**ABOUT THIS TASK:** With the images left out, print every entry that follows exactly.
Start of RECORDS
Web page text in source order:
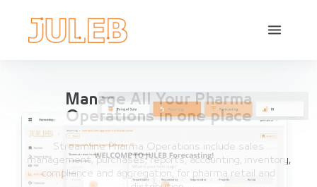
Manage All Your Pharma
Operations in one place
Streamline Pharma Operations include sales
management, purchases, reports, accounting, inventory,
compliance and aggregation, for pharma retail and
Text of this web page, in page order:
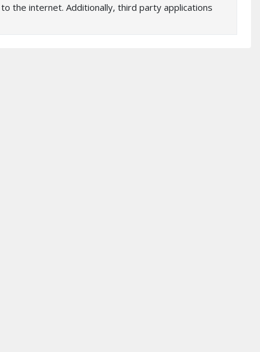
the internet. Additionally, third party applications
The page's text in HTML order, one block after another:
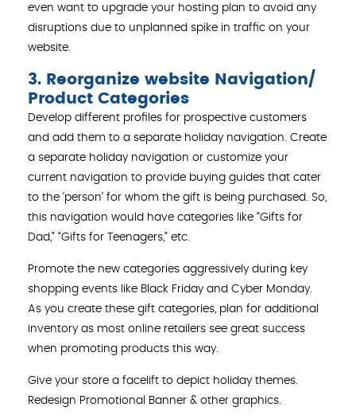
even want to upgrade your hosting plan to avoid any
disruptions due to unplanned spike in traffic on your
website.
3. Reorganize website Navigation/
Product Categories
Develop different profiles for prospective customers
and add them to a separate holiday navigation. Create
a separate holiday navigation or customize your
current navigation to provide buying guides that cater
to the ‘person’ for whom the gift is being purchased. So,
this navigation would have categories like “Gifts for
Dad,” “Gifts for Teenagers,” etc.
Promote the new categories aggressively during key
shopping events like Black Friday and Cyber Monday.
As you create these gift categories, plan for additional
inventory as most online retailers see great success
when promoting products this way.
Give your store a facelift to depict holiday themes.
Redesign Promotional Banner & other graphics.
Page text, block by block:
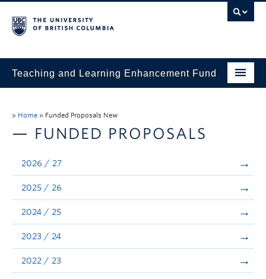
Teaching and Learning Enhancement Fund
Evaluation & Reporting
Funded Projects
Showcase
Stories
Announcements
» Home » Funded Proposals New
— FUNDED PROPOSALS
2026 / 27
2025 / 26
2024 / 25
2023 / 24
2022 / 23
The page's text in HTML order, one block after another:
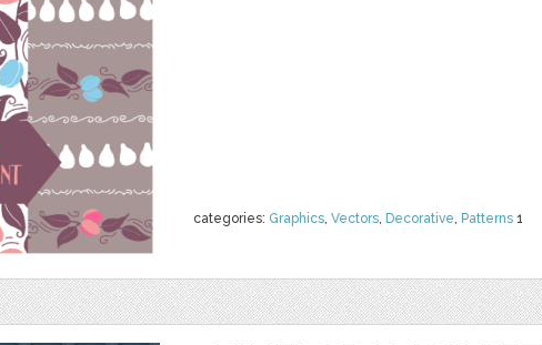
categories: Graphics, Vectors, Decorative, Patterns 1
End of RECORDS
**RESPONSE AREA:**
Web page text in source order:
Manage All Your Pharma
Operations in one place
Streamline Pharma Operations include sales
management, purchases, reports, accounting, inventory,
compliance and aggregation, for pharma retail and
Text of this web page, in page order:
the internet. Additionally, third party applications
The page's text in HTML order, one block after another:
even want to upgrade your hosting plan to avoid any
disruptions due to unplanned spike in traffic on your
website.
3. Reorganize website Navigation/
Product Categories
Develop different profiles for prospective customers
and add them to a separate holiday navigation. Create
a separate holiday navigation or customize your
current navigation to provide buying guides that cater
to the ‘person’ for whom the gift is being purchased. So,
this navigation would have categories like “Gifts for
Dad,” “Gifts for Teenagers,” etc.
Promote the new categories aggressively during key
shopping events like Black Friday and Cyber Monday.
As you create these gift categories, plan for additional
inventory as most online retailers see great success
when promoting products this way.
Give your store a facelift to depict holiday themes.
Redesign Promotional Banner & other graphics.
Page text, block by block:
Teaching and Learning Enhancement Fund
Evaluation & Reporting
Funded Projects
Showcase
Stories
Announcements
» Home » Funded Proposals New
— FUNDED PROPOSALS
2026 / 27
2025 / 26
2024 / 25
2023 / 24
2022 / 23
The page's text in HTML order, one block after another:
categories: Graphics, Vectors, Decorative, Patterns 1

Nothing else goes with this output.